The phytochemical analysis of ME revealed the presence of flavonoids, phenolic acids and anthraquinones compounds by HPLC (Hu et al., 2009). Sixty-eight compounds by HPLC-ESI-MS were detected from ME and 41 of them were identified. Saccharides or proteins contained in the H₂O fraction were not detected. As shown in Figure 5, the peaks were different in the extracts and certain compounds contained in the different extracts were overlapping, which may explain the different antinociceptive activities of the extracts. Most of the identified chemical compounds possessed the antinociceptive or anti-inflammatory effects. Sesquiterpene lactones such as costunolide and dehydrocostus lactone as principal components of Aucklandia lappa could inhibit the transudative, exudative and proliferative phases of inflammation (Damre et al., 2003). Hesperidin, as the main compound of Fructus Aurantii, stimulated the gastrointestinal movement (Fang et al., 2009), exhibited antinociceptive activities in the abdominal writhing and hot-plate test (Loscalzo et al., 2011) and showed anti-inflammatory properties (Manthey et al., 2001). Naringenin, magnolol and muscone showed anti-inflammatory effects (Hsu et al., 2004; Liang et al., 2010; Park et al., 2004; Tsai et al., 1999; Wang et al., 1995). Anthraquinone derivatives including aloe-emodin, rhein and sennosides also showed anti-inflammatory effects (Ma et al., 2009). Magnolol and honokiol also inhibited the second phase in the formalin test by inhibition of glutamate receptors and suppression of inflammatory mediators including PGE2 (Lee et al., 2011; Li et al., 2007; Lin et al., 2009). It was reported that the compounds exhibited the effects by synergy like three compounds of rhein, magnolol and naringenin exerted combined anti-inflammatory effect in a tradition Chinese formula (Tseng et al., 2006). From the view point of analgesic effects, ME exhibited better powerful activity than other four fractions, which may be the synergistic effect of some chemical constituents. So further work is to identify the active compounds and also to acknowledge the proportionment of the compounds.

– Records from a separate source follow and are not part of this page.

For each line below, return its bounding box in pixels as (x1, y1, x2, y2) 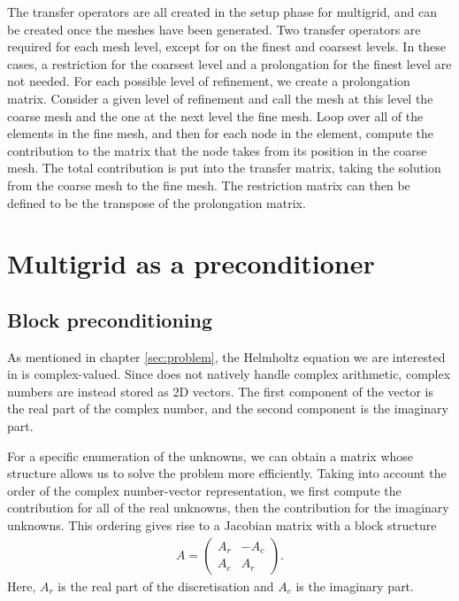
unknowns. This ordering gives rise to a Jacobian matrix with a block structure (7, 516, 437, 535)
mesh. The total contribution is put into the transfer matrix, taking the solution (7, 158, 441, 177)
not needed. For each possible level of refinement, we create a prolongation (7, 72, 410, 90)
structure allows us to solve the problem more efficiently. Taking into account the (7, 464, 447, 482)
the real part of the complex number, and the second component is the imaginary (7, 399, 448, 418)
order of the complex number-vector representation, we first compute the (7, 481, 402, 499)
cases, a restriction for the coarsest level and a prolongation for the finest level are (7, 54, 452, 73)
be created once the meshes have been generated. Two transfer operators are (7, 19, 421, 38)
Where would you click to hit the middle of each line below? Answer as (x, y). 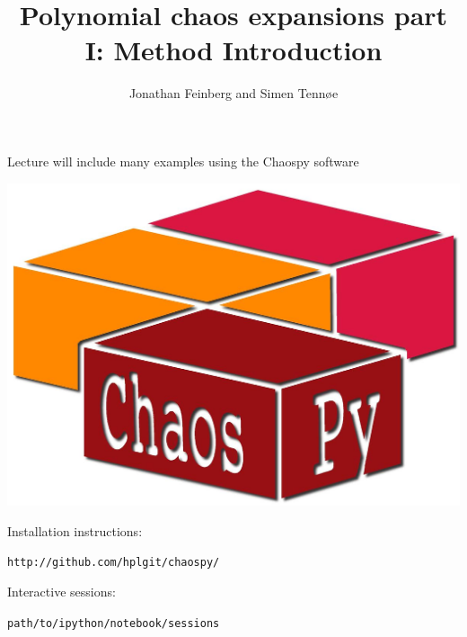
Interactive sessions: (62, 592)
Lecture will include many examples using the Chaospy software (183, 161)
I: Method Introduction (233, 50)
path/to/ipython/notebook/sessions (114, 623)
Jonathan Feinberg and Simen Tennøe (233, 93)
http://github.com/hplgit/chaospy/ (114, 563)
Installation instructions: (75, 530)

Although we divided it into four parts by solution extraction, determination of the active component of medicines with mixtures of herbs was very complicated for the herbal interaction. The above results revealed that ME showed more influence on the acetic acid-induced writhing and formalin test than the fractions. So we calculated that mixture compounds contained in different extracts exerted the analgesic activity. Combination of the different extracts in antinociceptive models will be researched in further studies.

Conclusions

WCAW exhibited antinociceptive effect in the acetic acid-induced writhing test and the formalin test but not in the hot-plate test, indicating the possible mechanism may be related to the inflammatory mediators. Meanwhile, WCAW may exert the antinociceptive effect with different complex compounds among the parts for the reason that ME showed stronger antinociceptive effect than the four parts. This research provided a new clinical application in the redevelopment of WCAW.

Declaration of interest

We have no conflict of interest in this research. The work was supported by a grant 05ZHGCGX01000 from the Tianjin Modernization of Traditional Chinese Herbs (Tianjin, China).